- _Requirement_: For every line below, set down an identical copy.

>>

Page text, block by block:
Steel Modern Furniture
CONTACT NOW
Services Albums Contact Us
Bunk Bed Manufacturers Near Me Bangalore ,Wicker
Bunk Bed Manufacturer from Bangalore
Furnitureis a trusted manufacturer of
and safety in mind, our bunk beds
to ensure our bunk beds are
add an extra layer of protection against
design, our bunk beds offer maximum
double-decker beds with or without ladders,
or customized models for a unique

<<

- _Response area_:
Page text, block by block:
Steel Modern Furniture
CONTACT NOW
Services Albums Contact Us
Bunk Bed Manufacturers Near Me Bangalore ,Wicker
Bunk Bed Manufacturer from Bangalore
Furnitureis a trusted manufacturer of
and safety in mind, our bunk beds
to ensure our bunk beds are
add an extra layer of protection against
design, our bunk beds offer maximum
double-decker beds with or without ladders,
or customized models for a unique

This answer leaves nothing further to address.